Local comic book wins manga award

Local comic book wins manga award

SINGAPORE - As more graphic novels are published in Singapore this year, Oh Yong Hwee and Koh Hong Teng have become the country’s first comics creators to win a prized international award from Japan.

Their 2012 comic book Ten Sticks And One Rice won a bronze this month in the 7th International Manga Award, said a press release from Japan’s Ministry of Foreign Affairs. The poignant story of a satay-seller’s life is loosely based on Oh’s hawker father and published by Epigram Books.

The International Manga Award has been given out annually since 2007 and this year had 256 entries from 53 countries and regions. In total, 15 prizes were awarded, including one gold, three silver and 11 bronze.

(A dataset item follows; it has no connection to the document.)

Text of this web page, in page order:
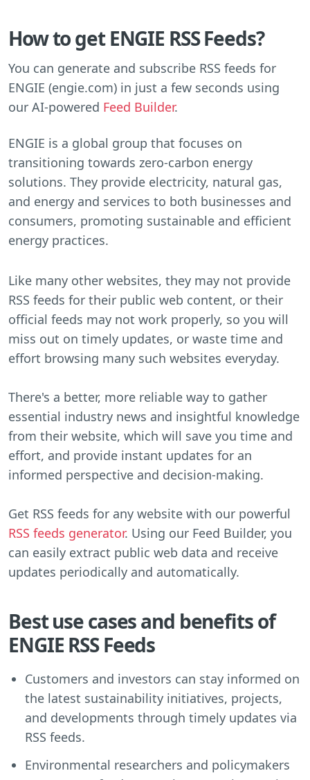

Writer Oh, 41, and illustrator Koh, 45, will receive their certificate and token this Sunday from the Embassy of Japan and Japan Creative Centre at Books Kinokuniya’s main store at Ngee Ann City. Gold winner Prema Jatukanyaprateep from Thailand, and the four creators from the United States, China, Belgium and Spain who took the three silver awards, received their prizes in Tokyo on Feb 14.

A spokesman for the Japanese embassy in Singapore says the award “honours the manga artists who are contributing to the development of manga culture in the world” and is a notable achievement for any artist, given the number of entries.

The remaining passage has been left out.